Records contained in a dataset
#####
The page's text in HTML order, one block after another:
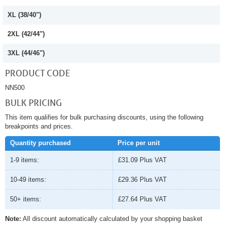
XL (38/40")
2XL (42/44")
3XL (44/46")
PRODUCT CODE
NN500
BULK PRICING
This item qualifies for bulk purchasing discounts, using the following
breakpoints and prices.
Quantity purchased Price per unit
1-9 items: £31.09 Plus VAT
10-49 items: £29.36 Plus VAT
50+ items: £27.64 Plus VAT
Note: All discount automatically calculated by your shopping basket
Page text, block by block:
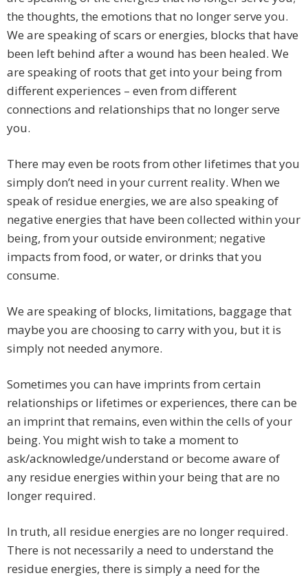
the thoughts, the emotions that no longer serve you.
We are speaking of scars or energies, blocks that have
been left behind after a wound has been healed. We
are speaking of roots that get into your being from
different experiences – even from different
connections and relationships that no longer serve
you.
There may even be roots from other lifetimes that you
simply don’t need in your current reality. When we
speak of residue energies, we are also speaking of
negative energies that have been collected within your
being, from your outside environment; negative
impacts from food, or water, or drinks that you
consume.
We are speaking of blocks, limitations, baggage that
maybe you are choosing to carry with you, but it is
simply not needed anymore.
Sometimes you can have imprints from certain
relationships or lifetimes or experiences, there can be
an imprint that remains, even within the cells of your
being. You might wish to take a moment to
ask/acknowledge/understand or become aware of
any residue energies within your being that are no
longer required.
In truth, all residue energies are no longer required.
There is not necessarily a need to understand the
residue energies, there is simply a need for the
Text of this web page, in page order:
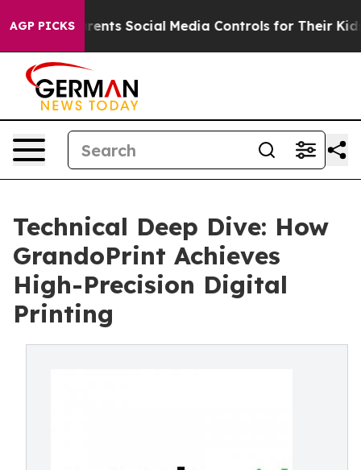
AGP PICKS
Parents Social Media Controls for Their Kids.
Technical Deep Dive: How
GrandoPrint Achieves
High-Precision Digital
Printing
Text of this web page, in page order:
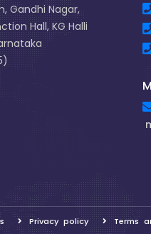
Gandhi Nagar,
Hall, KG Halli
Privacy policy Terms
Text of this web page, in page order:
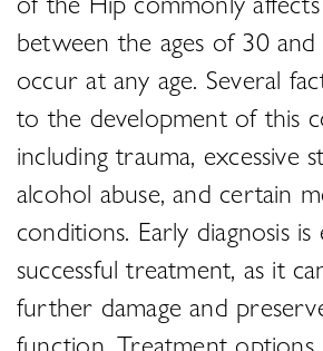
between the ages of 30
occur at any age. Several
to the development of this
including trauma, excessive
alcohol abuse, and certain
conditions. Early diagnosis
successful treatment, as it
further damage and
function. Treatment options
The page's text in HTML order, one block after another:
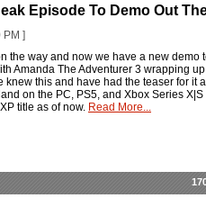
Episode To Demo Out
PM ]
the way and now we have a new demo
Amanda The Adventurer 3 wrapping
this and have had the teaser for it
on the PC, PS5, and Xbox Series X|S
title as of now. Read More...
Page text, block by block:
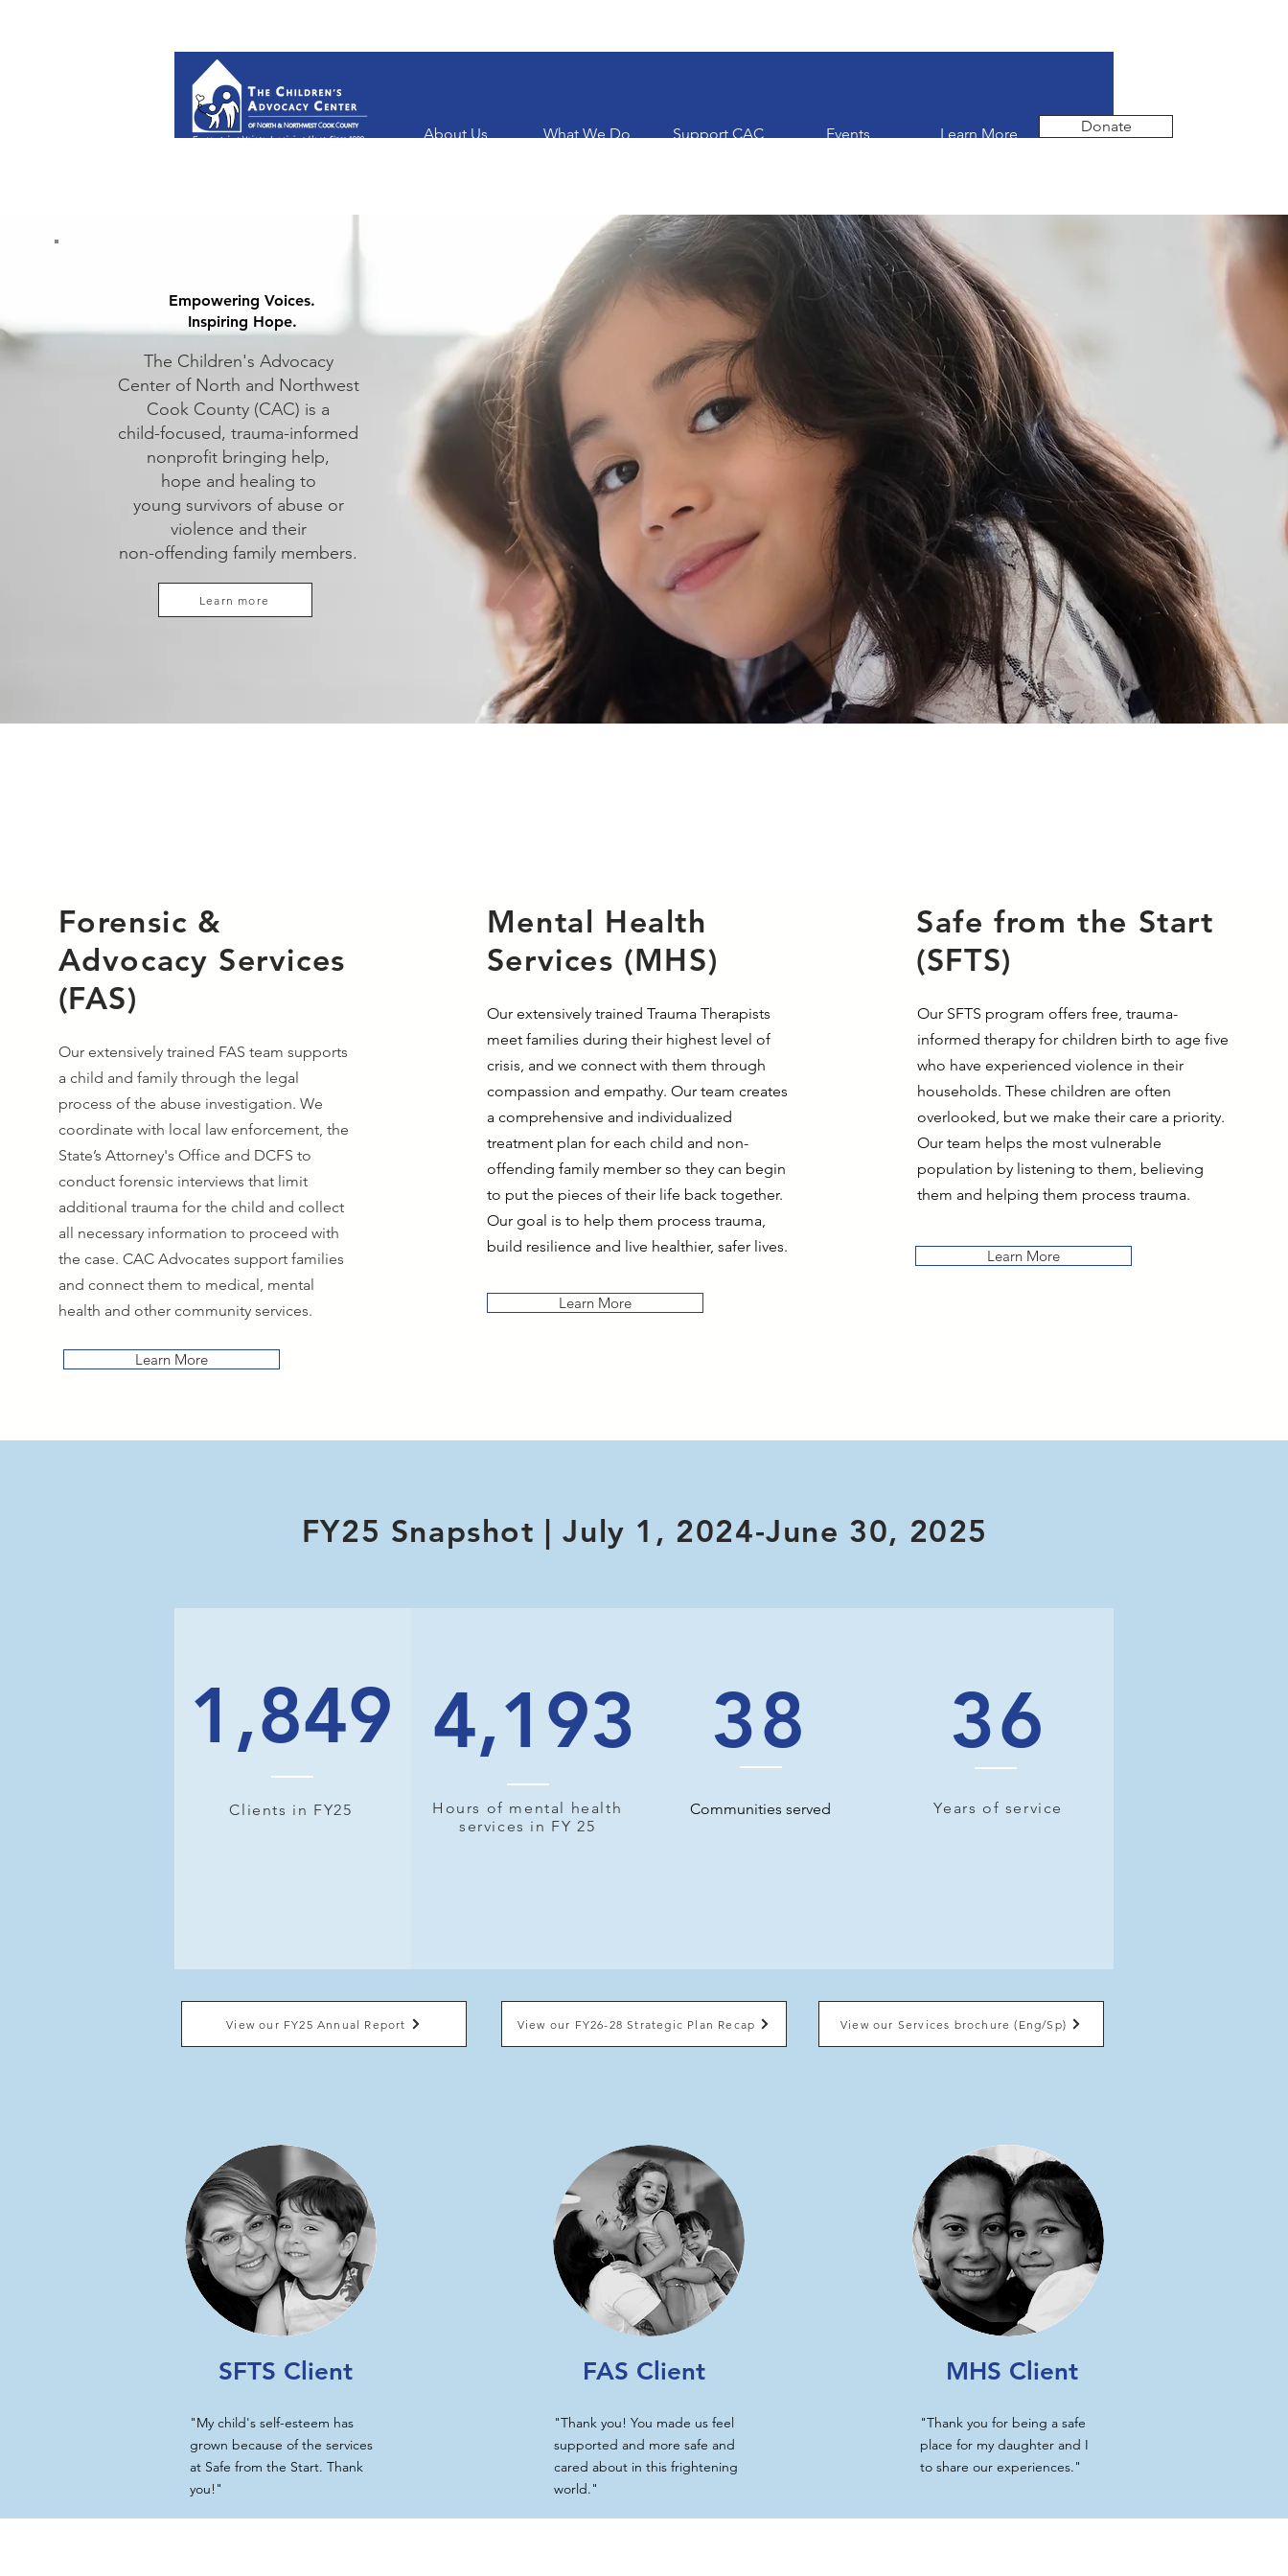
#####
Task goal — An exact copy of the records is required. Pictures do not belong in it.

Completed exercise —
The page's text in HTML order, one block after another:
XL (38/40")
2XL (42/44")
3XL (44/46")
PRODUCT CODE
NN500
BULK PRICING
This item qualifies for bulk purchasing discounts, using the following
breakpoints and prices.
Quantity purchased Price per unit
1-9 items: £31.09 Plus VAT
10-49 items: £29.36 Plus VAT
50+ items: £27.64 Plus VAT
Note: All discount automatically calculated by your shopping basket
Page text, block by block:
the thoughts, the emotions that no longer serve you.
We are speaking of scars or energies, blocks that have
been left behind after a wound has been healed. We
are speaking of roots that get into your being from
different experiences – even from different
connections and relationships that no longer serve
you.
There may even be roots from other lifetimes that you
simply don’t need in your current reality. When we
speak of residue energies, we are also speaking of
negative energies that have been collected within your
being, from your outside environment; negative
impacts from food, or water, or drinks that you
consume.
We are speaking of blocks, limitations, baggage that
maybe you are choosing to carry with you, but it is
simply not needed anymore.
Sometimes you can have imprints from certain
relationships or lifetimes or experiences, there can be
an imprint that remains, even within the cells of your
being. You might wish to take a moment to
ask/acknowledge/understand or become aware of
any residue energies within your being that are no
longer required.
In truth, all residue energies are no longer required.
There is not necessarily a need to understand the
residue energies, there is simply a need for the
Text of this web page, in page order:
AGP PICKS
Parents Social Media Controls for Their Kids.
Technical Deep Dive: How
GrandoPrint Achieves
High-Precision Digital
Printing
Text of this web page, in page order:
Gandhi Nagar,
Hall, KG Halli
Privacy policy Terms
Text of this web page, in page order:
between the ages of 30
occur at any age. Several
to the development of this
including trauma, excessive
alcohol abuse, and certain
conditions. Early diagnosis
successful treatment, as it
further damage and
function. Treatment options
The page's text in HTML order, one block after another:
Episode To Demo Out
PM ]
the way and now we have a new demo
Amanda The Adventurer 3 wrapping
this and have had the teaser for it
on the PC, PS5, and Xbox Series X|S
title as of now. Read More...
Page text, block by block:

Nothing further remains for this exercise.